*WHAT NEEDS TO BE DONE:* Nothing but the pictures should be left out when you copy the records exactly.

═════ DATASET ═════

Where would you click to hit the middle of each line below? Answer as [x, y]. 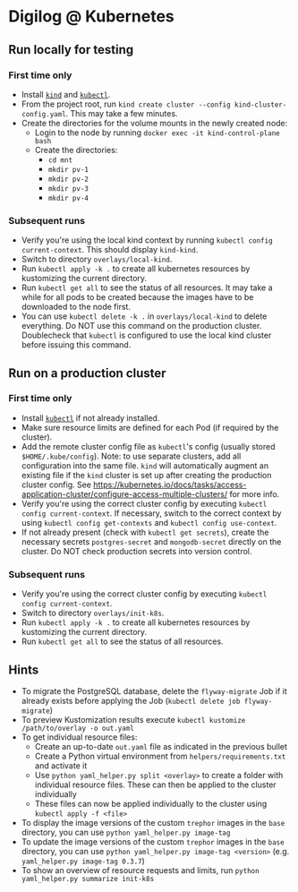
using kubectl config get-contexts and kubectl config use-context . [149, 522]
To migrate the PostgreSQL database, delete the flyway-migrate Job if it [154, 690]
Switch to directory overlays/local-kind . [97, 259]
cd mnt [60, 160]
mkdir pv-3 [68, 189]
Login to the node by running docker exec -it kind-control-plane [157, 133]
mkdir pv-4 [68, 198]
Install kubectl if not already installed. [90, 417]
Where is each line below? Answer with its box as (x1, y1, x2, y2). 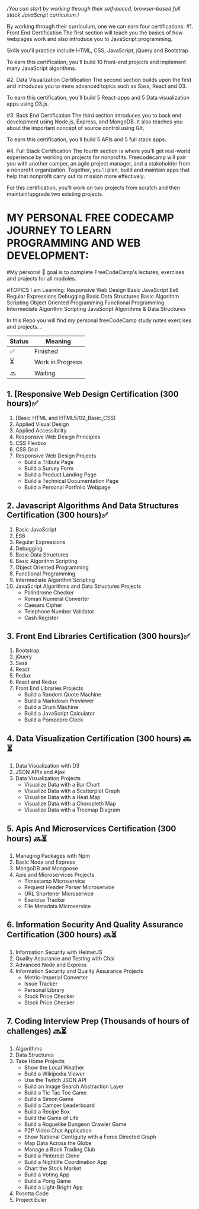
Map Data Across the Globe (24, 1139, 92, 1147)
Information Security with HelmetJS (15, 949, 102, 956)
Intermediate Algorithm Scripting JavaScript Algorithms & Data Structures (7, 305, 186, 312)
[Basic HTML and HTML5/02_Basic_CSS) (15, 414, 116, 421)
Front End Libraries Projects (15, 685, 84, 692)
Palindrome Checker (24, 588, 75, 596)
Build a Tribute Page (24, 458, 74, 465)
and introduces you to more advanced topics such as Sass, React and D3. (7, 82, 187, 90)
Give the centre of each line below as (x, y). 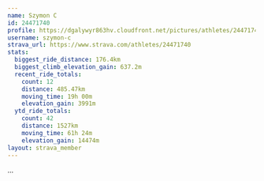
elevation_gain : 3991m (59, 104)
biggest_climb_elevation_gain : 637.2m (78, 67)
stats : (18, 52)
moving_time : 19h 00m (57, 96)
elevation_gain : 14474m (61, 140)
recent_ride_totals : (48, 74)
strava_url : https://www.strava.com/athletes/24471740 (99, 45)
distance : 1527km (50, 126)
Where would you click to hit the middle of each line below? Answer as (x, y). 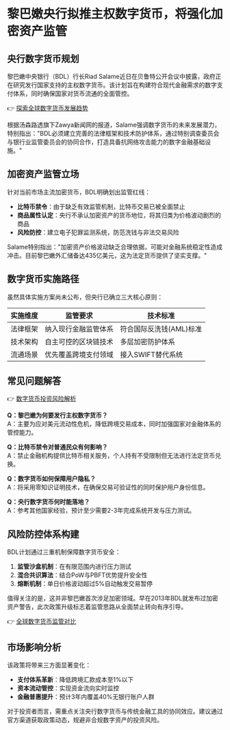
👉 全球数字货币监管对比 (42, 622)
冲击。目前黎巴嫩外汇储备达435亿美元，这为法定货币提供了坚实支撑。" (107, 255)
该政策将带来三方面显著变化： (49, 665)
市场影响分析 (34, 647)
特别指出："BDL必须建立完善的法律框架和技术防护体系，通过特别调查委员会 (113, 133)
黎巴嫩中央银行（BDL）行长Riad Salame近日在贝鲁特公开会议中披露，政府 (111, 76)
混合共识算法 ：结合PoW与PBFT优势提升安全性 (82, 575)
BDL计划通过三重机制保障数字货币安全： (64, 552)

═════

*RESPONSE TO THIS TASK:*
Where would you click to hit the middle of each line below? Answer as [x, y]. 
using kubectl config get-contexts and kubectl config use-context . [149, 522]
To migrate the PostgreSQL database, delete the flyway-migrate Job if it [154, 690]
Switch to directory overlays/local-kind . [97, 259]
cd mnt [60, 160]
mkdir pv-3 [68, 189]
Login to the node by running docker exec -it kind-control-plane [157, 133]
mkdir pv-4 [68, 198]
Install kubectl if not already installed. [90, 417]
Where is each line below? Answer with its box as (x1, y1, x2, y2). 
Map Data Across the Globe (24, 1139, 92, 1147)
Information Security with HelmetJS (15, 949, 102, 956)
Intermediate Algorithm Scripting JavaScript Algorithms & Data Structures (7, 305, 186, 312)
[Basic HTML and HTML5/02_Basic_CSS) (15, 414, 116, 421)
Front End Libraries Projects (15, 685, 84, 692)
Palindrome Checker (24, 588, 75, 596)
Build a Tribute Page (24, 458, 74, 465)
and introduces you to more advanced topics such as Sass, React and D3. (7, 82, 187, 90)
Give the centre of each line below as (x, y). 
elevation_gain : 3991m (59, 104)
biggest_climb_elevation_gain : 637.2m (78, 67)
stats : (18, 52)
moving_time : 19h 00m (57, 96)
elevation_gain : 14474m (61, 140)
recent_ride_totals : (48, 74)
strava_url : https://www.strava.com/athletes/24471740 (99, 45)
distance : 1527km (50, 126)
Where would you click to hit the middle of each line below? Answer as (x, y). 
👉 全球数字货币监管对比 (42, 622)
冲击。目前黎巴嫩外汇储备达435亿美元，这为法定货币提供了坚实支撑。" (107, 255)
该政策将带来三方面显著变化： (49, 665)
市场影响分析 (34, 647)
特别指出："BDL必须建立完善的法律框架和技术防护体系，通过特别调查委员会 (113, 133)
黎巴嫩中央银行（BDL）行长Riad Salame近日在贝鲁特公开会议中披露，政府 (111, 76)
混合共识算法 ：结合PoW与PBFT优势提升安全性 (82, 575)
BDL计划通过三重机制保障数字货币安全： (64, 552)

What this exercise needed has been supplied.